Making time for the Eritrean coffee ceremony
The coffee ceremony is an integral part of Eritrean and Ethiopian communities. No grabbing a coffee on the go here - if you are fortunate enough to be invited to take part, make sure you have time, if not politely refuse and ask for tea.
At least an hour is needed to be involved in this meaningful ritual - time that allows people to take a load off - to sit and chat, share news, nourish friendships and give thanks.
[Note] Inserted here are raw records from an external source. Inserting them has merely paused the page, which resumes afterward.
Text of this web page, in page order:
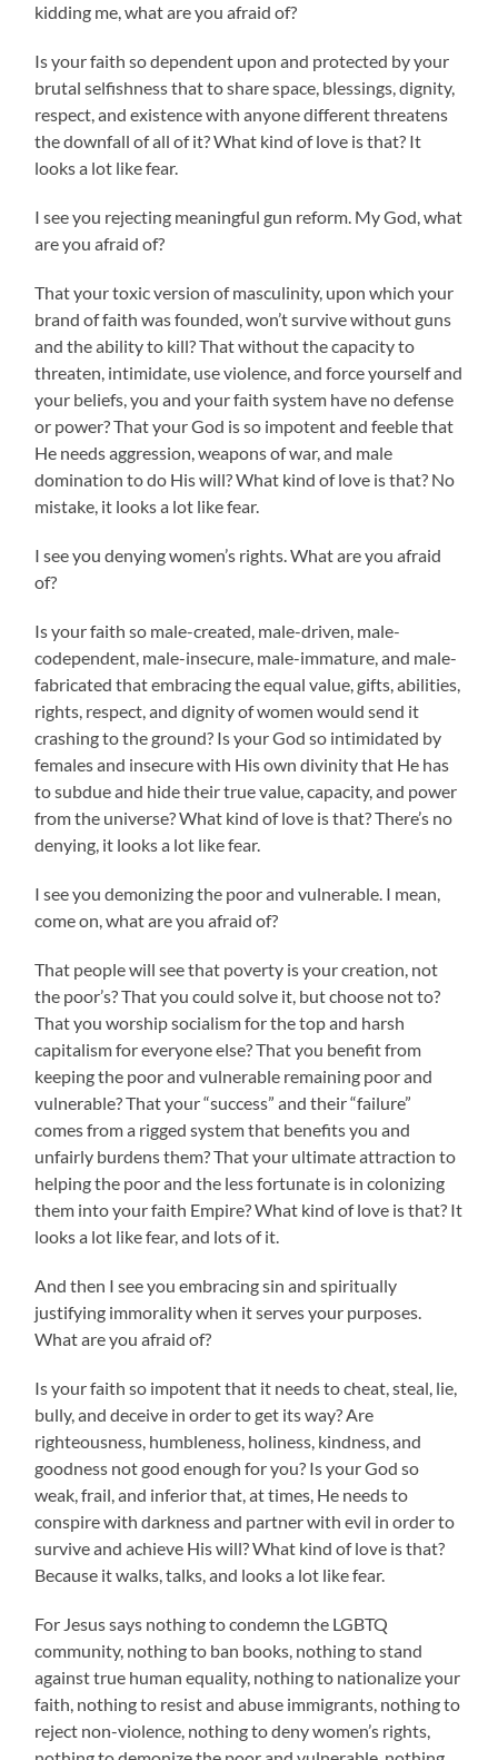
kidding me, what are you afraid of?
Is your faith so dependent upon and protected by your
brutal selfishness that to share space, blessings, dignity,
respect, and existence with anyone different threatens
the downfall of all of it? What kind of love is that? It
looks a lot like fear.
I see you rejecting meaningful gun reform. My God, what
are you afraid of?
That your toxic version of masculinity, upon which your
brand of faith was founded, won’t survive without guns
and the ability to kill? That without the capacity to
threaten, intimidate, use violence, and force yourself and
your beliefs, you and your faith system have no defense
or power? That your God is so impotent and feeble that
He needs aggression, weapons of war, and male
domination to do His will? What kind of love is that? No
mistake, it looks a lot like fear.
I see you denying women’s rights. What are you afraid
of?
Is your faith so male-created, male-driven, male-
codependent, male-insecure, male-immature, and male-
fabricated that embracing the equal value, gifts, abilities,
rights, respect, and dignity of women would send it
crashing to the ground? Is your God so intimidated by
females and insecure with His own divinity that He has
to subdue and hide their true value, capacity, and power
from the universe? What kind of love is that? There’s no
denying, it looks a lot like fear.
I see you demonizing the poor and vulnerable. I mean,
come on, what are you afraid of?
That people will see that poverty is your creation, not
the poor’s? That you could solve it, but choose not to?
That you worship socialism for the top and harsh
capitalism for everyone else? That you benefit from
keeping the poor and vulnerable remaining poor and
vulnerable? That your “success” and their “failure”
comes from a rigged system that benefits you and
unfairly burdens them? That your ultimate attraction to
helping the poor and the less fortunate is in colonizing
them into your faith Empire? What kind of love is that? It
looks a lot like fear, and lots of it.
And then I see you embracing sin and spiritually
justifying immorality when it serves your purposes.
What are you afraid of?
Is your faith so impotent that it needs to cheat, steal, lie,
bully, and deceive in order to get its way? Are
righteousness, humbleness, holiness, kindness, and
goodness not good enough for you? Is your God so
weak, frail, and inferior that, at times, He needs to
conspire with darkness and partner with evil in order to
survive and achieve His will? What kind of love is that?
Because it walks, talks, and looks a lot like fear.
For Jesus says nothing to condemn the LGBTQ
community, nothing to ban books, nothing to stand
against true human equality, nothing to nationalize your
faith, nothing to resist and abuse immigrants, nothing to
reject non-violence, nothing to deny women’s rights,

The heady smell of frankincense and myrrh wafting through the air kicks things off. All preparation is done in front of the guests, satisfying the curious or the just plain nosy, such as me. A low table is laid and the raw green coffee beans are washed then put into a small pot called a "menkesh". While the beans are roasting they are constantly fanned to disperse the scent, mixed with the spice mix, around the room. When the oil begins to show on the beans, they are done, then they are tipped out on to a woven mat to cool.
Traditionally ground in a mortar and pestle [or in a coffee grinder these days], the beans are mixed with water and put into a small earthenware pot called a "jebena". It is placed on a charcoal stove to brew.
When deemed ready, small cups are prepared, a tiny horsehair coil is popped into the spout of the jebena to trap coffee grounds that haven't settled, and pouring begins.
Sugar is added, then everyone gets to taste the smoothest coffee imaginable. The coffee is served with a slightly sweet bread called "dabo kolo", broken into chunks and also freshly roasted popcorn to nibble on. This process is repeated three times - why a whole hour is needed - and a more relaxed one I haven't spent in some time.